2006/3/12(日) 午後 2:55 [ typhooon_number23 ]

もうブログが更新されなくなって久しいので、書いた方はここを見捨られたのか、他に興味の対象が出来て放置されているのでしょう。

私も当時この新聞記事を読んでちょっと混乱しました。

名物編集者の心には作家になりたくてどうしてもなれなかった悔しさがこびり付いていた。それはかわいがっていた新人作家が時代の寵児となった途端その新人への憎しみに変わった。
なんだか小説のモティーフになりそうなそれらしい話です。と「当時の私」はそう思いました。

でもそうではないと今は思っています。
何故なら、この私が下記のように

〉しかし、「ある日(いつのことだったろう?)安原さんは突然手のひらを返したように、僕に関するすべてを圧倒的なまでに口汚く罵倒し始めた」。
ネットで軽く調べてみても、冒頭の言葉のように、やはり「村上春樹批判」を繰り返していたようである。
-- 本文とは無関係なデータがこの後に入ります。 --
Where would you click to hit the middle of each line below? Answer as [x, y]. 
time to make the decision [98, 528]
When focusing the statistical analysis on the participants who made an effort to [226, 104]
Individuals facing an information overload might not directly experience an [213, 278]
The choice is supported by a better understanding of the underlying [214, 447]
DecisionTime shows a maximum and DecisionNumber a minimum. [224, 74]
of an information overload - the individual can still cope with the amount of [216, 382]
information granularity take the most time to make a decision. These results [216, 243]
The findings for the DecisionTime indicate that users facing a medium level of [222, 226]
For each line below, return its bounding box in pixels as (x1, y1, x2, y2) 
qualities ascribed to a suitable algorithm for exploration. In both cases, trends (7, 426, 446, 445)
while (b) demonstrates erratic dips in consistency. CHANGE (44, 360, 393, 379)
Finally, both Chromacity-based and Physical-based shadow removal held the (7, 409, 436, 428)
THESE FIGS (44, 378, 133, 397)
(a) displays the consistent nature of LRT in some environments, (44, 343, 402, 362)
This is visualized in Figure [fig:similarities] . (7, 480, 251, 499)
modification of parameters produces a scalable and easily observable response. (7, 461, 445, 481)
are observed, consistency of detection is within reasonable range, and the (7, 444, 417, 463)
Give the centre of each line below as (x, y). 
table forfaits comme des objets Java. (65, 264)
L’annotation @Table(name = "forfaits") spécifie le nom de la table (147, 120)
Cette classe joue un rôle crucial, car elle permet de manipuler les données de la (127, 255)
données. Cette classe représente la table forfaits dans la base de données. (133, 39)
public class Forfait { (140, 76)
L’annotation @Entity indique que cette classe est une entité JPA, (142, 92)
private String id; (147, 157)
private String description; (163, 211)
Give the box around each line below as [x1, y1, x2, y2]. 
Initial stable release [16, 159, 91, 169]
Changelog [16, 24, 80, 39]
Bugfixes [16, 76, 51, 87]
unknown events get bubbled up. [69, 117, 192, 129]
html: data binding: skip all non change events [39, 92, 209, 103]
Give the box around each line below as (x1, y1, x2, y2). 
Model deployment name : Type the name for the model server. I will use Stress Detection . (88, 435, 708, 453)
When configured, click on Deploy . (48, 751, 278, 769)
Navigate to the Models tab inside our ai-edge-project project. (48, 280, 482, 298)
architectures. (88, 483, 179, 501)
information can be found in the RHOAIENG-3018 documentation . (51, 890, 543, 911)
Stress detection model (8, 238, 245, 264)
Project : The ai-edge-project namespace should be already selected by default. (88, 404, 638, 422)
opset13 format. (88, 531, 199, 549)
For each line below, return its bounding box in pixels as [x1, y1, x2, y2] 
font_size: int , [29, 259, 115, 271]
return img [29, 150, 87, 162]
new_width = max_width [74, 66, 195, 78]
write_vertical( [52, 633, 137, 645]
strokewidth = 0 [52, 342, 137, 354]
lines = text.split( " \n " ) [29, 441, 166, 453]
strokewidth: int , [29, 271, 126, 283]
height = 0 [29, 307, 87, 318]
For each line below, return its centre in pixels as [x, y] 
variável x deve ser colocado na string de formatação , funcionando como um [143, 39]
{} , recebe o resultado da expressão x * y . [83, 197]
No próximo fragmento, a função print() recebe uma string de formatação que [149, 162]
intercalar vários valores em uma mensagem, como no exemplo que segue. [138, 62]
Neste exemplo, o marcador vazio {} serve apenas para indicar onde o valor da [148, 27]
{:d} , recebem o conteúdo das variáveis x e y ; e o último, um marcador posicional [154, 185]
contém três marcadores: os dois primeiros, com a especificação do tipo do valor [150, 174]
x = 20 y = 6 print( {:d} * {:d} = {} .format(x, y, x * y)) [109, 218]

いつも「愛しているわ」と新潮社へメールしていた私が手のひらを返したのはそんな小説のモティーフみたいな簡単に説明できるものではないです。
何故私は「愛している」なんて見も知らぬ作家に向かって言ったと思いますか?

2017/7/25(火) 午前 1:04 [ milafill ]

あちらが、全く他の誰にもマネの出来ない方法で、小説やなにかに私に思い当たらせ気を引く文言を織り込んでいたからで、
といったらまるで私が精神病患者に思われてしまいますが、

「村上さんのところ」メールで私に分かるような方法で今までメールやり取りした未知の人や頻々と掲示板やり取りしていた、これこれのIDは僕だったと書かれていたら、誰だって天にも昇るような驚きを感じるはずです。
私は言われたことを信じました。しかし、それ以降何も連絡して来ない。あれは嘘だったのかと思うと他のブロガーたちがさり気なくフォローしてきてもしかしてと期待させられる。その繰り返しでした。
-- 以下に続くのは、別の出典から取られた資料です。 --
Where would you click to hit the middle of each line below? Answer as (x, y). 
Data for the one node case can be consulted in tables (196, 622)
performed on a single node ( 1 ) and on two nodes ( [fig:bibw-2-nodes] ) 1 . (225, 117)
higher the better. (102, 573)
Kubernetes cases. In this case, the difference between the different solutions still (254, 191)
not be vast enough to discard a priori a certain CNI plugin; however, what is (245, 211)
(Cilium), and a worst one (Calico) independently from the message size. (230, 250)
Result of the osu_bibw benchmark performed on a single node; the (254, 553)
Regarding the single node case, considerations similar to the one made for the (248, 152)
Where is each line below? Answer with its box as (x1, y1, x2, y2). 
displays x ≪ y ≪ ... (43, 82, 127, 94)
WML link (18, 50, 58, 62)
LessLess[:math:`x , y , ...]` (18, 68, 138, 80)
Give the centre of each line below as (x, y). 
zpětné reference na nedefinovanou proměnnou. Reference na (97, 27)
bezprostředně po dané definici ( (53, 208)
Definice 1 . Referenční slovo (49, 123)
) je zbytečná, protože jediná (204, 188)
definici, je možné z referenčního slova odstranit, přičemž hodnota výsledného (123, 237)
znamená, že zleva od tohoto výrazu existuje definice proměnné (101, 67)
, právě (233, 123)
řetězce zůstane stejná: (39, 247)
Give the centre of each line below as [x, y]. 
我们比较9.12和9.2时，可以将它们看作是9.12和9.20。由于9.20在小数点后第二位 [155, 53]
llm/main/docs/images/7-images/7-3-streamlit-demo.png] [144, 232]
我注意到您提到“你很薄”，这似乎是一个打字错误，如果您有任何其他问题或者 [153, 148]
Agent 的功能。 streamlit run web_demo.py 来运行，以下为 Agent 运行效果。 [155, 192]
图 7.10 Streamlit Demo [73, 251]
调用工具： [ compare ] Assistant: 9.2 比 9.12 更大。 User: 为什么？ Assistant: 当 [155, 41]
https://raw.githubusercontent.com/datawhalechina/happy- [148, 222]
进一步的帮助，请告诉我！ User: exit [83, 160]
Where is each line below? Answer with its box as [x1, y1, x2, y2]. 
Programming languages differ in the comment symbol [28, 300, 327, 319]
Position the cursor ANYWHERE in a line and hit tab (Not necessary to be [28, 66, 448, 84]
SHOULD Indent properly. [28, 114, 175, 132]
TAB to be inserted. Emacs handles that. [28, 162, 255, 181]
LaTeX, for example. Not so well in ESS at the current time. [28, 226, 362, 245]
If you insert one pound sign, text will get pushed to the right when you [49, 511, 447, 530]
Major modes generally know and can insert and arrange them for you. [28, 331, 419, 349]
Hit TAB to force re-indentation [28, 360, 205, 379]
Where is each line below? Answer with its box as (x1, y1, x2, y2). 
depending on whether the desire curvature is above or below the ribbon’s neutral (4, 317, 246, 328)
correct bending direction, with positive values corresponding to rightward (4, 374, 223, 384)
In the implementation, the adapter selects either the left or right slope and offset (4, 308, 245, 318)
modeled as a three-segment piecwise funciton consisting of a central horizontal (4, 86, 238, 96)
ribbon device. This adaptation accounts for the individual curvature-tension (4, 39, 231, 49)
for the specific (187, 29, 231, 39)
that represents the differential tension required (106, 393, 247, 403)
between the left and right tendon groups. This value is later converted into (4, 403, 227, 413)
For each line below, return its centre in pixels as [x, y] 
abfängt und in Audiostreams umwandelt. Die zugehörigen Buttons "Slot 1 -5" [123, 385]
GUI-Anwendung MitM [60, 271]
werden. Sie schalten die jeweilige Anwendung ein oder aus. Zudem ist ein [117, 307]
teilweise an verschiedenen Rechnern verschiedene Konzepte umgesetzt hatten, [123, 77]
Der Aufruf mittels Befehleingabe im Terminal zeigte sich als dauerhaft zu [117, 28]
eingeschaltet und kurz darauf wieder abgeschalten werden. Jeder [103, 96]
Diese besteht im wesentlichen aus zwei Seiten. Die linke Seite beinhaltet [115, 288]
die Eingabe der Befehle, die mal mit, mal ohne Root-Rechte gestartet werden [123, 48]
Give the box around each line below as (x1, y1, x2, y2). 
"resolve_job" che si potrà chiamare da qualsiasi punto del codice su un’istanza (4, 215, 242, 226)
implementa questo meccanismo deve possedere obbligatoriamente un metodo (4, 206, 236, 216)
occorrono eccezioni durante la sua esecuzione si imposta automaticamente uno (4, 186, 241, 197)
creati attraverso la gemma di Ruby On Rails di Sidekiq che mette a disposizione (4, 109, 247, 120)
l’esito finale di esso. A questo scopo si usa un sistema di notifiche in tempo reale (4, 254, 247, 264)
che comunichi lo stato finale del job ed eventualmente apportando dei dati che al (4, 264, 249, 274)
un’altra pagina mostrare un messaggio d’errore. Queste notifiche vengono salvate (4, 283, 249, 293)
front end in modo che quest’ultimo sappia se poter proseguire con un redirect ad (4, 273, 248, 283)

作家の過去の作品には多かれ少なかれその異性関係が投影しているものです。
読めば読むほどそれら厭わしい過去にがんじがらめにされて苦しくなりました。
私もまた安原のように村上春樹に対して掌を返したのはそれでです。過去の女性関係を継続させつつ私にちょっかいを出してきたのかと思うと今では憎しみを覚えるようになったのです。